**Activity**
Please repeat exactly the lines below from the one containing "Roll over image to zoom in" down to the one containing "Clipper Spray: Disinfects: It", both included, and nothing else.

Records from a data source:
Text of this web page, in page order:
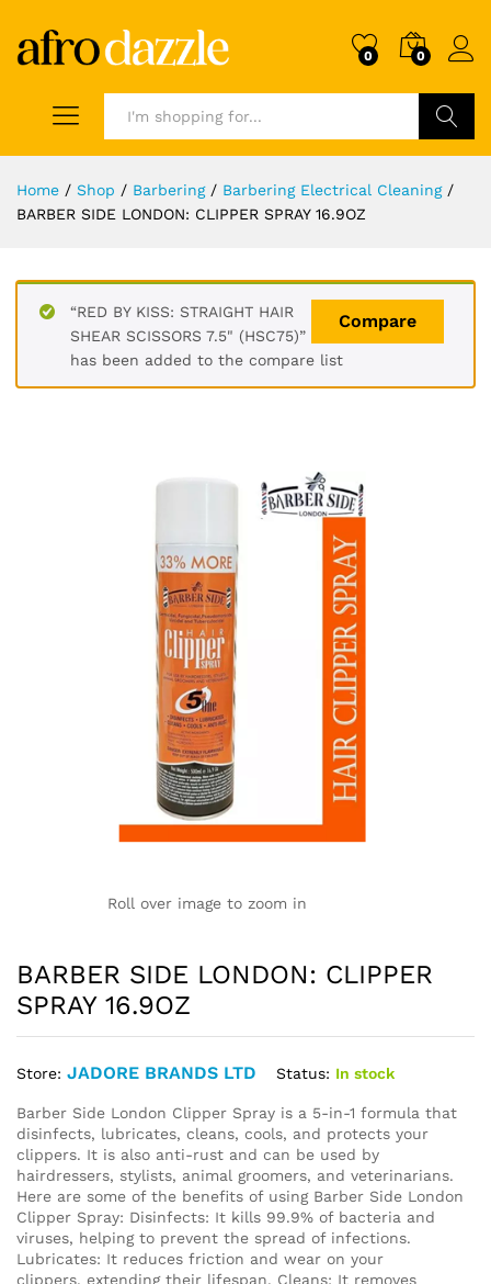
0 0
Home / Shop / Barbering / Barbering Electrical Cleaning /
BARBER SIDE LONDON: CLIPPER SPRAY 16.9OZ
Compare
“RED BY KISS: STRAIGHT HAIR
SHEAR SCISSORS 7.5" (HSC75)”
has been added to the compare list
Roll over image to zoom in
BARBER SIDE LONDON: CLIPPER
SPRAY 16.9OZ
Store: JADORE BRANDS LTD Status: In stock
Barber Side London Clipper Spray is a 5-in-1 formula that
disinfects, lubricates, cleans, cools, and protects your
clippers. It is also anti-rust and can be used by
hairdressers, stylists, animal groomers, and veterinarians.
Here are some of the benefits of using Barber Side London
Clipper Spray: Disinfects: It kills 99.9% of bacteria and
viruses, helping to prevent the spread of infections.
Lubricates: It reduces friction and wear on your
clippers, extending their lifespan. Cleans: It removes

**Solution to this task**
Roll over image to zoom in
BARBER SIDE LONDON: CLIPPER
SPRAY 16.9OZ
Store: JADORE BRANDS LTD Status: In stock
Barber Side London Clipper Spray is a 5-in-1 formula that
disinfects, lubricates, cleans, cools, and protects your
clippers. It is also anti-rust and can be used by
hairdressers, stylists, animal groomers, and veterinarians.
Here are some of the benefits of using Barber Side London
Clipper Spray: Disinfects: It kills 99.9% of bacteria and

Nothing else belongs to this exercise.